What is required:
When you copy the entries, keep every word exactly as it is and drop the images.

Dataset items
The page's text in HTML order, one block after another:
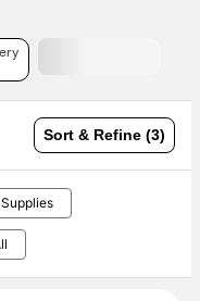
Sort & Refine (3)
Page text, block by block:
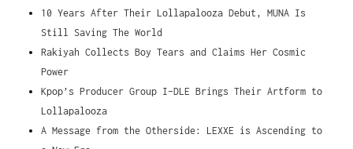
10 Years After Their Lollapalooza Debut, MUNA Is
Still Saving The World
Rakiyah Collects Boy Tears and Claims Her Cosmic
Power
Kpop’s Producer Group I-DLE Brings Their Artform to
Lollapalooza
A Message from the Otherside: LEXXE is Ascending to
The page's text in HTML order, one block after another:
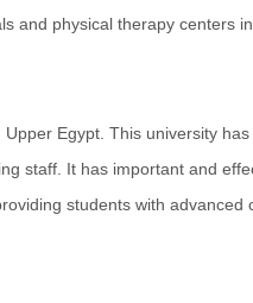
and physical therapy centers
Egypt. This university
staff. It has important and
students with advanced
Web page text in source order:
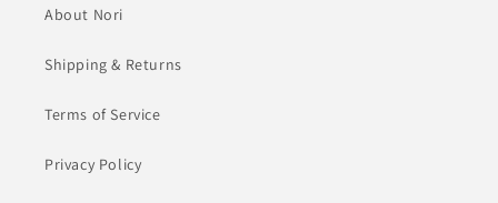
About Nori
Shipping & Returns
Terms of Service
Privacy Policy
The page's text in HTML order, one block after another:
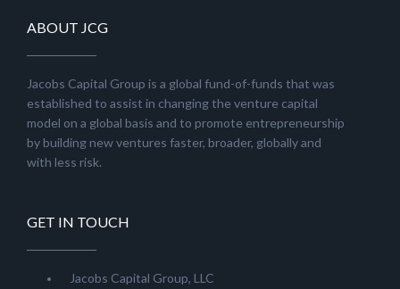
ABOUT JCG
Jacobs Capital Group is a global fund-of-funds that was
established to assist in changing the venture capital
model on a global basis and to promote entrepreneurship
by building new ventures faster, broader, globally and
with less risk.
GET IN TOUCH
Jacobs Capital Group, LLC
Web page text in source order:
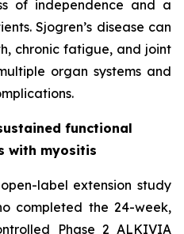
of independence and a
Sjogren’s disease can
chronic fatigue, and joint
organ systems and
functional
with myositis
label extension study
completed the 24-week,
Phase 2 ALKIVIA
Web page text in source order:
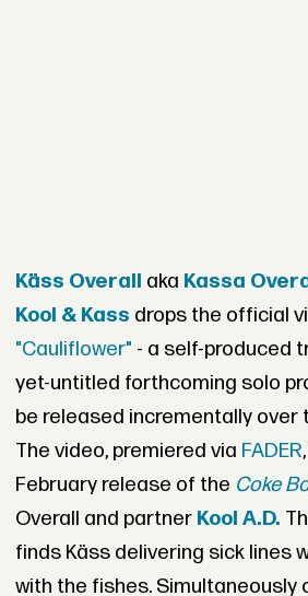
Käss Overall aka Kassa
Kool & Kass drops the official
"Cauliflower" - a self-produced
yet-untitled forthcoming solo
be released incrementally over
The video, premiered via FADER
February release of the Coke
Overall and partner Kool A.D.
finds Käss delivering sick lines
with the fishes. Simultaneously
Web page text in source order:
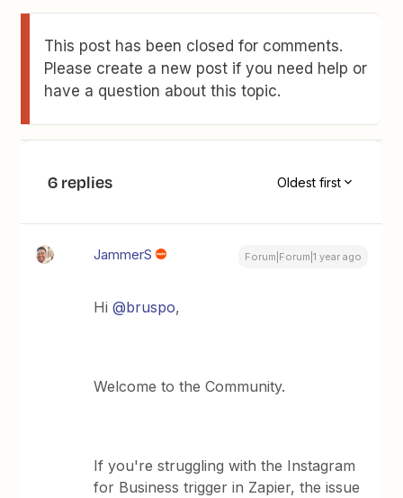
This post has been closed for comments.
Please create a new post if you need help or
have a question about this topic.
6 replies Oldest first
JammerS Forum|Forum|1 year ago
Hi ​@bruspo,
Welcome to the Community.
If you're struggling with the Instagram
for Business trigger in Zapier, the issue
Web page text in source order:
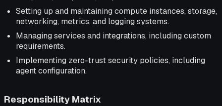
Setting up and maintaining compute instances, storage,
networking, metrics, and logging systems.
Managing services and integrations, including custom
requirements.
Implementing zero-trust security policies, including
agent configuration.
Responsibility Matrix
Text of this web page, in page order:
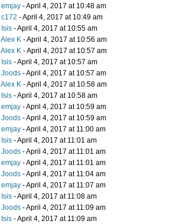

Answer to the problem:
The page's text in HTML order, one block after another:
Sort & Refine (3)
Page text, block by block:
10 Years After Their Lollapalooza Debut, MUNA Is
Still Saving The World
Rakiyah Collects Boy Tears and Claims Her Cosmic
Power
Kpop’s Producer Group I-DLE Brings Their Artform to
Lollapalooza
A Message from the Otherside: LEXXE is Ascending to
The page's text in HTML order, one block after another:
and physical therapy centers
Egypt. This university
staff. It has important and
students with advanced
Web page text in source order:
About Nori
Shipping & Returns
Terms of Service
Privacy Policy
The page's text in HTML order, one block after another:
ABOUT JCG
Jacobs Capital Group is a global fund-of-funds that was
established to assist in changing the venture capital
model on a global basis and to promote entrepreneurship
by building new ventures faster, broader, globally and
with less risk.
GET IN TOUCH
Jacobs Capital Group, LLC
Web page text in source order:
of independence and a
Sjogren’s disease can
chronic fatigue, and joint
organ systems and
functional
with myositis
label extension study
completed the 24-week,
Phase 2 ALKIVIA
Web page text in source order:
Käss Overall aka Kassa
Kool & Kass drops the official
"Cauliflower" - a self-produced
yet-untitled forthcoming solo
be released incrementally over
The video, premiered via FADER
February release of the Coke
Overall and partner Kool A.D.
finds Käss delivering sick lines
with the fishes. Simultaneously
Web page text in source order:
This post has been closed for comments.
Please create a new post if you need help or
have a question about this topic.
6 replies Oldest first
JammerS Forum|Forum|1 year ago
Hi ​@bruspo,
Welcome to the Community.
If you're struggling with the Instagram
for Business trigger in Zapier, the issue
Web page text in source order:
Setting up and maintaining compute instances, storage,
networking, metrics, and logging systems.
Managing services and integrations, including custom
requirements.
Implementing zero-trust security policies, including
agent configuration.
Responsibility Matrix
Text of this web page, in page order:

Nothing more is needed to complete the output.